Но потом стало понятно, что и это соображение, о собственном уважительном отношении к холоду, оказалось самонадеянностью в чистом виде, потому что стало еще холоднее, еще страшнее, еще безнадежнее. В итоге он уже не понимал, зачем же все-таки просыпается, зачем еще существует и последними, остаточными усилиями воли пытается поддерживать в себе жизнь…
В какой-то момент он с тоской придумал, что мог бы, наверное, выжить, если бы за ним следил кибермед. Но этого допустить было нельзя. Кибермеды все и всегда были слугами тех, кто его разыскивал, кто хотел превратить его в лабораторную крысу. И если бы за ним следила эта умная и почти заботливая машинка, он бы, без сомнения, уже был обнаружен. А так, как получилось, было все же лучше. Пусть он даже умрет при этом…
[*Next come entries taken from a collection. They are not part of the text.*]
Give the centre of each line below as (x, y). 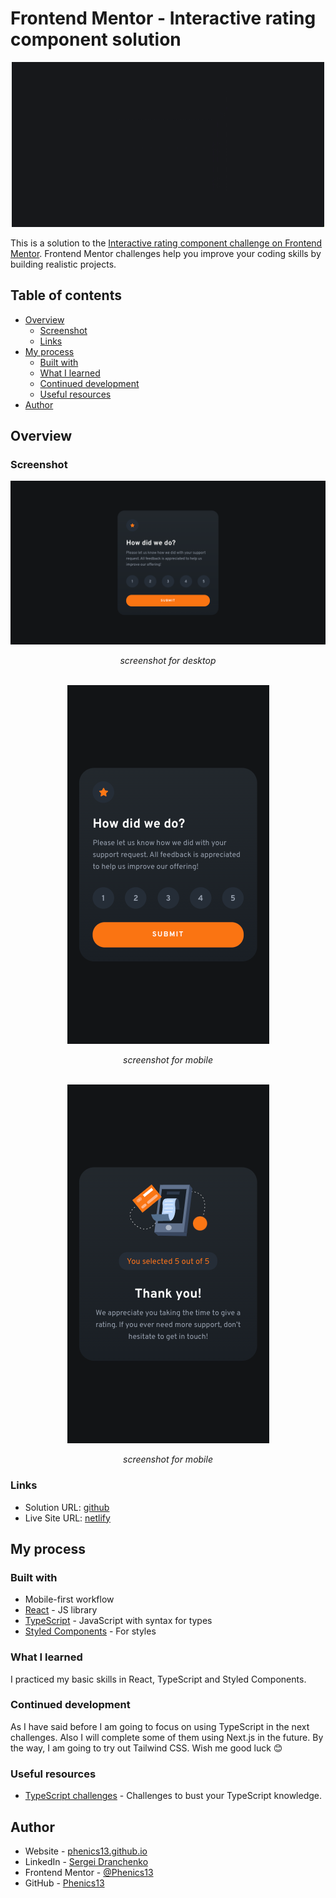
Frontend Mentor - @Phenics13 (89, 1872)
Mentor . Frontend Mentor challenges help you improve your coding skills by (166, 253)
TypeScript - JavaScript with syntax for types (118, 1621)
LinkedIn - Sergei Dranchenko (86, 1861)
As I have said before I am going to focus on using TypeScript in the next (160, 1726)
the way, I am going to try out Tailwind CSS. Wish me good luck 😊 (146, 1748)
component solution (96, 39)
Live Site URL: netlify (67, 1518)
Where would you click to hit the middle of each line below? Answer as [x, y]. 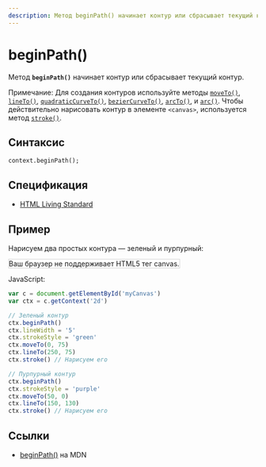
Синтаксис [36, 143]
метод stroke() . [35, 118]
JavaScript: [27, 279]
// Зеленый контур [38, 315]
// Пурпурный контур [42, 374]
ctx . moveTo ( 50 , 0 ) [38, 396]
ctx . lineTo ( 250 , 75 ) [42, 353]
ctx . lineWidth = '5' [42, 330]
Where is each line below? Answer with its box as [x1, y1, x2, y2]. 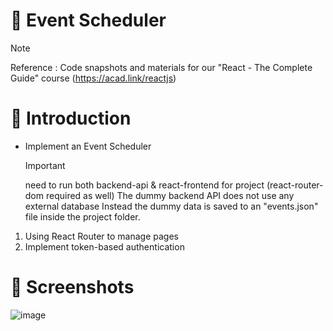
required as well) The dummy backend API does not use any [45, 189, 295, 201]
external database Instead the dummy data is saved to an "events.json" [24, 200, 319, 212]
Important [24, 159, 66, 171]
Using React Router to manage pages [24, 230, 179, 242]
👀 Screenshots [10, 276, 135, 299]
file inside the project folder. [24, 210, 141, 223]
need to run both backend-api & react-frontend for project [24, 179, 265, 191]
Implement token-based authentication [24, 240, 185, 253]
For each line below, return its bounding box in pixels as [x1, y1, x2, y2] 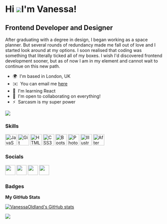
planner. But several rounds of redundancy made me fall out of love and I [5, 42, 156, 48]
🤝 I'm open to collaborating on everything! [12, 93, 101, 99]
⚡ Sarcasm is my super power [12, 99, 76, 104]
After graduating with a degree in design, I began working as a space [5, 36, 148, 42]
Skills [5, 122, 19, 129]
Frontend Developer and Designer [5, 23, 113, 32]
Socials [5, 153, 24, 160]
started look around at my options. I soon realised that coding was [5, 47, 142, 53]
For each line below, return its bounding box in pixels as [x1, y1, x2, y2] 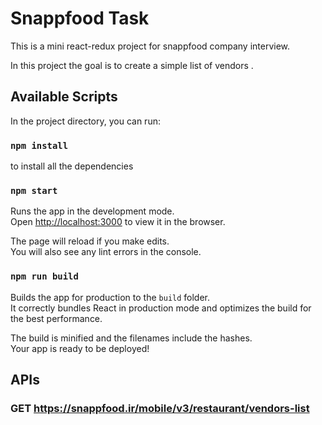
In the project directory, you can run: [10, 115, 161, 127]
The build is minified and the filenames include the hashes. [10, 332, 253, 344]
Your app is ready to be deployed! [10, 342, 150, 354]
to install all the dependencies [10, 160, 134, 172]
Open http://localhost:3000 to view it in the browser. [10, 216, 226, 228]
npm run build [10, 271, 79, 282]
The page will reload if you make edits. [10, 235, 170, 247]
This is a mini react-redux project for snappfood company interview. [10, 40, 291, 52]
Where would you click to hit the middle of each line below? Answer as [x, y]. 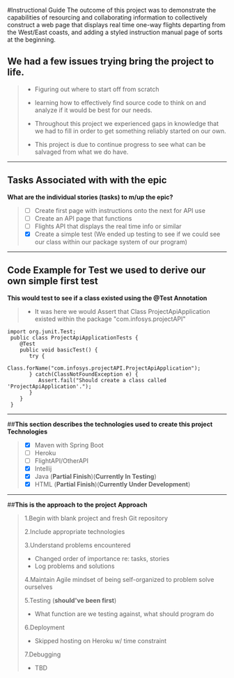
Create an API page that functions [83, 218]
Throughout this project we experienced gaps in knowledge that [127, 123]
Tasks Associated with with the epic [87, 180]
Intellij [43, 468]
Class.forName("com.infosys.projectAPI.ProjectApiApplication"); [104, 368]
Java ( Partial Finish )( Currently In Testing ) [95, 476]
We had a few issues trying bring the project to [111, 62]
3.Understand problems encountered [77, 545]
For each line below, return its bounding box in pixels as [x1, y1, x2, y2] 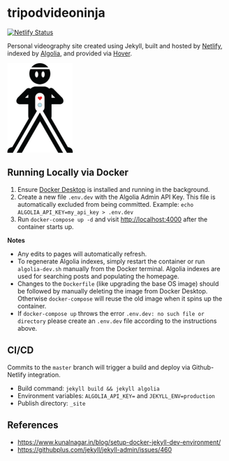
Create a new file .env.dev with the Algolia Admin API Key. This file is [17, 193, 216, 201]
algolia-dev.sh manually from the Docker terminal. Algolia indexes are [17, 264, 221, 273]
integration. [27, 370, 61, 379]
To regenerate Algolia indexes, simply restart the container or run [17, 257, 205, 266]
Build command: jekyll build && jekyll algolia [17, 384, 160, 392]
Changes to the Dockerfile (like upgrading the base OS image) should [17, 279, 219, 288]
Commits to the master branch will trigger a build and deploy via [7, 363, 191, 371]
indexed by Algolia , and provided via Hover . [7, 49, 133, 57]
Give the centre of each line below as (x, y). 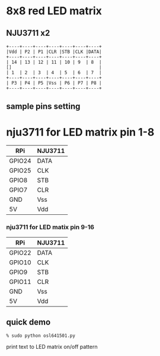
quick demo (28, 322)
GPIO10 (20, 262)
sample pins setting (43, 106)
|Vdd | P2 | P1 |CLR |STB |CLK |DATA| (54, 52)
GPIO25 (20, 171)
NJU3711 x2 (28, 33)
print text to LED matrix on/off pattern (52, 347)
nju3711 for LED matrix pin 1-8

А потом вдруг он стал просыпаться. Сначала, опять же, как ребенок, на несколько минут, может быть, на пару мгновений, когда мог смотреть по сторонам и почти понимал, что видит стены и потолок своего бункера, своей норы… И лишь спустя еще несколько дней он понял, что его во всем этом окружении смущало сильнее всего – запах! Тут, где он находился, стоял такой запах, что если бы он последние… дни, недели?.. Если он бы это время хоть что-то ел, а не пил только воду и соки, его бы, конечно, рвало. Да так, как ни от одного отравления, может быть, не рвет. Он бы просто наизнанку вывернулся…
И вот тогда случилось самое непостижимое. Он вдруг понял, что кожа теперь лежит на нем каким-то странным и страшным покрывалом. Обвисшая, обмотанная вокруг него, она теперь казалась чужой и мучительной, как гроб, в котором похоронили живого еще человека. И почти такой же непреодолимой, как гроб, который глубоко закопали на кладбище…
Наконец он понял, что голоден. Зверски голоден. И еще ему хотелось пить. Но с этим, кажется, было легче. Он будто бы плавал в каком-то бульоне и мог еще потерпеть с питьем… Хотя нет, пить все же хотелось больше, чем есть… А еще ему хотелось лодироваться. Заползти под машинку и включить ее на максимальную скорость и на неопределенную по продолжительности программу загрузки. Кажется, сейчас, в том состоянии, в каком находилось его сознание, он бы выдержал часов пятьдесят кряду, а может, и больше.
Вот тогда-то он и проснулся окончательно. На нем висела его прежняя кожа, но пахла она отвратительно, была грубой, жесткой и закрывала от него мир. Он даже свет от технической лампы в дальнем углу своего бункера видел теперь как-то смутно. Поразмыслив, он понял, что это – замутневшая роговица глаз, которая осталась от его прежнего тела. «А что же у него нового?» – подумалось едва ли не с интересом.
И тогда, собравшись с духом, заставив себя больше не ждать, не покоиться в живом гробе своего прежнего тела, он попробовал… Да, как птенец из яйца, он стал выбираться наружу. Сначала, преодолевая привычную уже слабость, все же сумел согнуть одну руку и попытался разорвать кожу на груди. И лишь спустя бесконечные часы… или минуты… он понял, что это ему вряд ли удастся. Тогда он заставил себя шевелить ногами – сильно шевелить, отчаянно. Вот тогда-то где-то в паху кожа у него и лопнула. Он понял это по внезапному удару, который нанес ему воздух и от которого он, как оказалось, отвык. Тогда он заставил свою руку согнуться куда-то вниз и обнаружил, что там, где он теперь чувствовал воздух, есть рана… Нет, не рана, потому что боли в том месте не было. Вернее, боль была во всем его теле, но какая-то трещина в его – его ли? – теле все же имелась. Он потянул за края, пытаясь их раздвинуть, и понял, что отрывает от себя эту старую, жесткую кожу.